**Required work:** Could you output every record below exactly, leaving out the pictures?
*** Begin section ***
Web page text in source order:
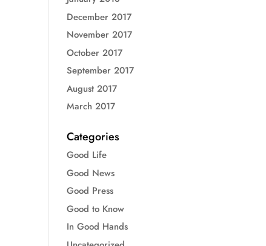
December 2017
November 2017
October 2017
September 2017
August 2017
March 2017
Categories
Good Life
Good News
Good Press
Good to Know
In Good Hands
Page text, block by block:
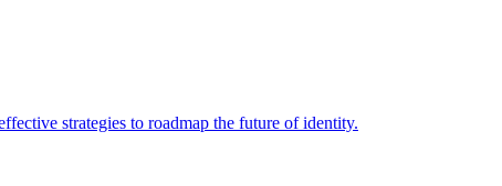
strategies to roadmap the future of identity.
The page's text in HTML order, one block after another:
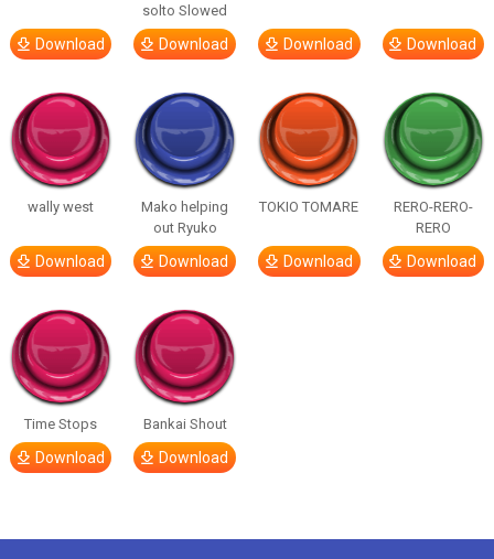
Download
solto Slowed
Download Download Download
wally west
Download
Mako helping
out Ryuko
Download
TOKIO TOMARE
Download
RERO-RERO-
RERO
Download
Time Stops
Download
Bankai Shout
Download
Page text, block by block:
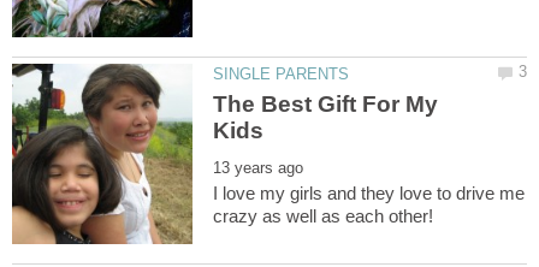
The Best Gift For My
I love my girls and they love to drive me
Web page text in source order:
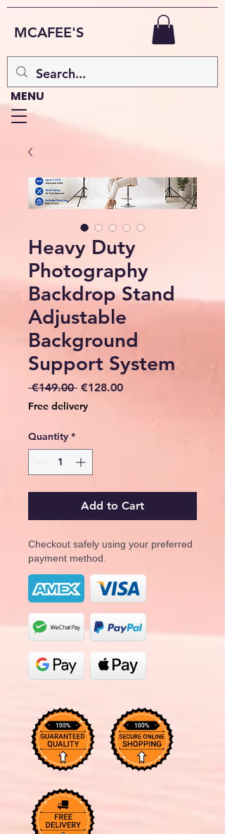
MCAFEE'S
MENU
Heavy Duty
Photography
Backdrop Stand
Adjustable
Background
Support System
€149.00 Regular
€128.00Sale
Free delivery
Quantity *
Add to Cart
Checkout safely using your preferred
payment method.
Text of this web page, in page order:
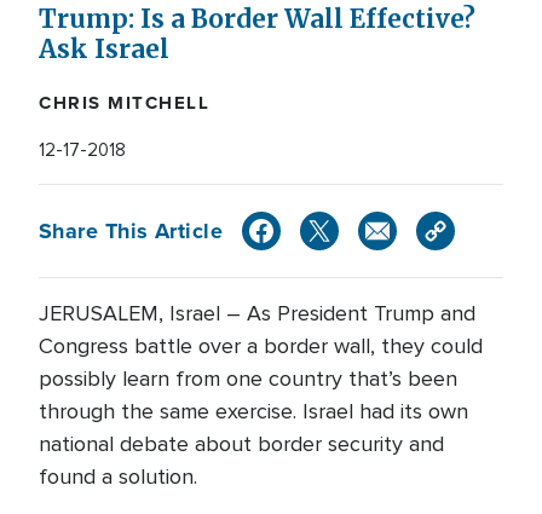
Trump: Is a Border Wall Effective?
Ask Israel
CHRIS MITCHELL
12-17-2018
Share This Article
JERUSALEM, Israel – As President Trump and
Congress battle over a border wall, they could
possibly learn from one country that’s been
through the same exercise. Israel had its own
national debate about border security and
found a solution.
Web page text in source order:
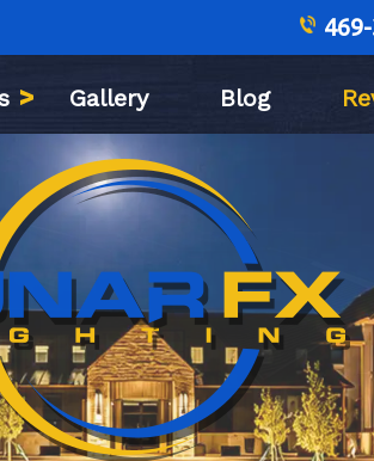
Gallery Blog
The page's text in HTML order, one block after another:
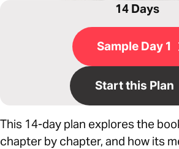
14 Days
Sample Day 1
Start this Plan
This 14-day plan explores the
chapter by chapter, and how its
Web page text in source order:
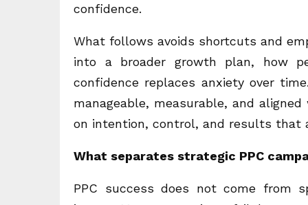
confidence.
What follows avoids shortcuts and
into a broader growth plan, how
confidence replaces anxiety over
manageable, measurable, and
on intention, control, and results that
What separates strategic PPC
PPC success does not come from
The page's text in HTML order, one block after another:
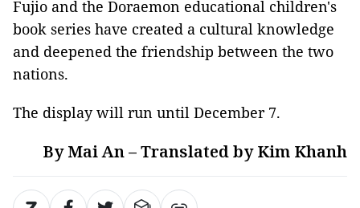
Fujio and the Doraemon educational children's
book series have created a cultural knowledge
and deepened the friendship between the two
nations.
The display will run until December 7.
By Mai An – Translated by Kim Khanh
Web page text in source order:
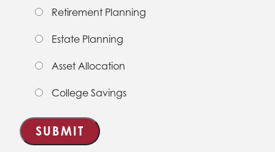
Retirement Planning
Estate Planning
Asset Allocation
College Savings
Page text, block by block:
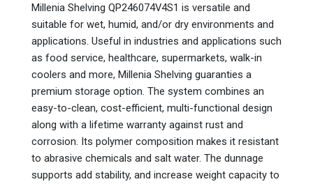
Millenia Shelving QP246074V4S1 is versatile and
suitable for wet, humid, and/or dry environments and
applications. Useful in industries and applications such
as food service, healthcare, supermarkets, walk-in
coolers and more, Millenia Shelving guaranties a
premium storage option. The system combines an
easy-to-clean, cost-efficient, multi-functional design
along with a lifetime warranty against rust and
corrosion. Its polymer composition makes it resistant
to abrasive chemicals and salt water. The dunnage
supports add stability, and increase weight capacity to
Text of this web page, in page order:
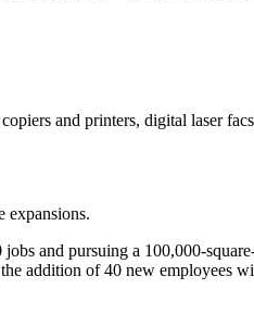
and printers, digital laser
expansions.
and pursuing a 100,000-
addition of 40 new employees
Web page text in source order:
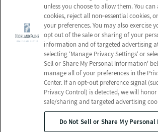
Contact Us
Do Not Sell
Personal
Connect with us!
Facebook
Find us on Yelp
Review us on Google
unless you choose to allow them. You
cookies, reject all non‑essential cookies,
your preferences. You may also exercise
opt out of the sale or sharing of your
information and of targeted advertising
selecting ‘Manage Privacy Settings’ or
Sell or Share My Personal Information'
manage all of your preferences in the
Center. If an opt‑out preference signal
Privacy Control) is detected, we will
sale/sharing and targeted advertising
Do Not Sell or Share My
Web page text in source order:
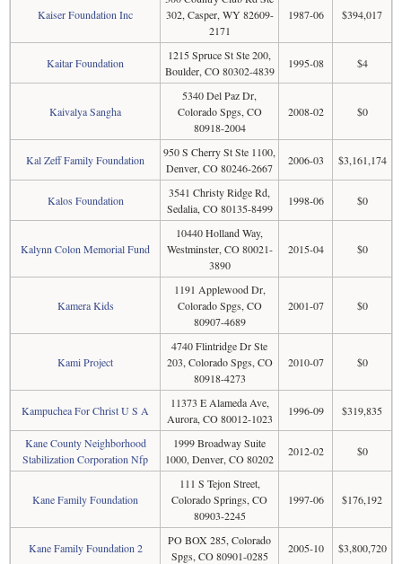
Kaiser Foundation Inc
302, Casper, WY 82609-
2171
1987-06 $394,017
Kaitar Foundation
1215 Spruce St Ste 200,
Boulder, CO 80302-4839
1995-08 $4
Kaivalya Sangha
5340 Del Paz Dr,
Colorado Spgs, CO
80918-2004
2008-02 $0
Kal Zeff Family Foundation
950 S Cherry St Ste 1100,
Denver, CO 80246-2667
2006-03 $3,161,174
Kalos Foundation
3541 Christy Ridge Rd,
Sedalia, CO 80135-8499
1998-06 $0
Kalynn Colon Memorial Fund
10440 Holland Way,
Westminster, CO 80021-
3890
2015-04 $0
Kamera Kids
1191 Applewood Dr,
Colorado Spgs, CO
80907-4689
2001-07 $0
Kami Project
4740 Flintridge Dr Ste
203, Colorado Spgs, CO
80918-4273
2010-07 $0
Kampuchea For Christ U S A
11373 E Alameda Ave,
Aurora, CO 80012-1023
1996-09 $319,835
Kane County Neighborhood
Stabilization Corporation Nfp
1999 Broadway Suite
1000, Denver, CO 80202
2012-02 $0
Kane Family Foundation
111 S Tejon Street,
Colorado Springs, CO
80903-2245
1997-06 $176,192
Kane Family Foundation 2
PO BOX 285, Colorado
Spgs, CO 80901-0285
2005-10 $3,800,720
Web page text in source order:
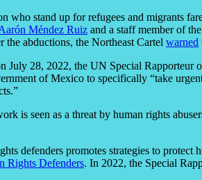
who stand up for refugees and migrants
Méndez Ruiz and a staff member of
abductions, the Northeast Cartel warned
July 28, 2022, the UN Special Rapporteur
of Mexico to specifically “take
is seen as a threat by human rights
defenders promotes strategies to
Rights Defenders. In 2022, the Special
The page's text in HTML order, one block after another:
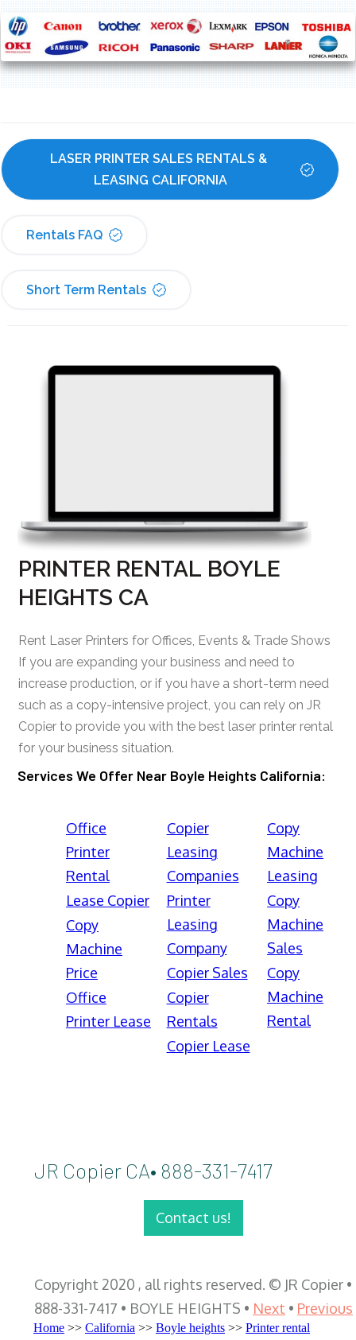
*** End section ***
**Expected answer:**
Web page text in source order:
December 2017
November 2017
October 2017
September 2017
August 2017
March 2017
Categories
Good Life
Good News
Good Press
Good to Know
In Good Hands
Page text, block by block:
strategies to roadmap the future of identity.
The page's text in HTML order, one block after another:
Download
solto Slowed
Download Download Download
wally west
Download
Mako helping
out Ryuko
Download
TOKIO TOMARE
Download
RERO-RERO-
RERO
Download
Time Stops
Download
Bankai Shout
Download
Page text, block by block:
The Best Gift For My
I love my girls and they love to drive me
Web page text in source order:
MCAFEE'S
MENU
Heavy Duty
Photography
Backdrop Stand
Adjustable
Background
Support System
€149.00 Regular
€128.00Sale
Free delivery
Quantity *
Add to Cart
Checkout safely using your preferred
payment method.
Text of this web page, in page order:
Trump: Is a Border Wall Effective?
Ask Israel
CHRIS MITCHELL
12-17-2018
Share This Article
JERUSALEM, Israel – As President Trump and
Congress battle over a border wall, they could
possibly learn from one country that’s been
through the same exercise. Israel had its own
national debate about border security and
found a solution.
Web page text in source order:
Gallery Blog
The page's text in HTML order, one block after another:
14 Days
Sample Day 1
Start this Plan
This 14-day plan explores the
chapter by chapter, and how its
Web page text in source order:
confidence.
What follows avoids shortcuts and
into a broader growth plan, how
confidence replaces anxiety over
manageable, measurable, and
on intention, control, and results that
What separates strategic PPC
PPC success does not come from
The page's text in HTML order, one block after another:
Fujio and the Doraemon educational children's
book series have created a cultural knowledge
and deepened the friendship between the two
nations.
The display will run until December 7.
By Mai An – Translated by Kim Khanh
Web page text in source order:
Retirement Planning
Estate Planning
Asset Allocation
College Savings
Page text, block by block:
Millenia Shelving QP246074V4S1 is versatile and
suitable for wet, humid, and/or dry environments and
applications. Useful in industries and applications such
as food service, healthcare, supermarkets, walk-in
coolers and more, Millenia Shelving guaranties a
premium storage option. The system combines an
easy-to-clean, cost-efficient, multi-functional design
along with a lifetime warranty against rust and
corrosion. Its polymer composition makes it resistant
to abrasive chemicals and salt water. The dunnage
supports add stability, and increase weight capacity to
Text of this web page, in page order:
and printers, digital laser
expansions.
and pursuing a 100,000-
addition of 40 new employees
Web page text in source order:
Contact Us
Do Not Sell
Personal
Connect with us!
Facebook
Find us on Yelp
Review us on Google
unless you choose to allow them. You
cookies, reject all non‑essential cookies,
your preferences. You may also exercise
opt out of the sale or sharing of your
information and of targeted advertising
selecting ‘Manage Privacy Settings’ or
Sell or Share My Personal Information'
manage all of your preferences in the
Center. If an opt‑out preference signal
Privacy Control) is detected, we will
sale/sharing and targeted advertising
Do Not Sell or Share My
Web page text in source order:
Kaiser Foundation Inc
302, Casper, WY 82609-
2171
1987-06 $394,017
Kaitar Foundation
1215 Spruce St Ste 200,
Boulder, CO 80302-4839
1995-08 $4
Kaivalya Sangha
5340 Del Paz Dr,
Colorado Spgs, CO
80918-2004
2008-02 $0
Kal Zeff Family Foundation
950 S Cherry St Ste 1100,
Denver, CO 80246-2667
2006-03 $3,161,174
Kalos Foundation
3541 Christy Ridge Rd,
Sedalia, CO 80135-8499
1998-06 $0
Kalynn Colon Memorial Fund
10440 Holland Way,
Westminster, CO 80021-
3890
2015-04 $0
Kamera Kids
1191 Applewood Dr,
Colorado Spgs, CO
80907-4689
2001-07 $0
Kami Project
4740 Flintridge Dr Ste
203, Colorado Spgs, CO
80918-4273
2010-07 $0
Kampuchea For Christ U S A
11373 E Alameda Ave,
Aurora, CO 80012-1023
1996-09 $319,835
Kane County Neighborhood
Stabilization Corporation Nfp
1999 Broadway Suite
1000, Denver, CO 80202
2012-02 $0
Kane Family Foundation
111 S Tejon Street,
Colorado Springs, CO
80903-2245
1997-06 $176,192
Kane Family Foundation 2
PO BOX 285, Colorado
Spgs, CO 80901-0285
2005-10 $3,800,720
Web page text in source order:
who stand up for refugees and migrants
Méndez Ruiz and a staff member of
abductions, the Northeast Cartel warned
July 28, 2022, the UN Special Rapporteur
of Mexico to specifically “take
is seen as a threat by human rights
defenders promotes strategies to
Rights Defenders. In 2022, the Special
The page's text in HTML order, one block after another:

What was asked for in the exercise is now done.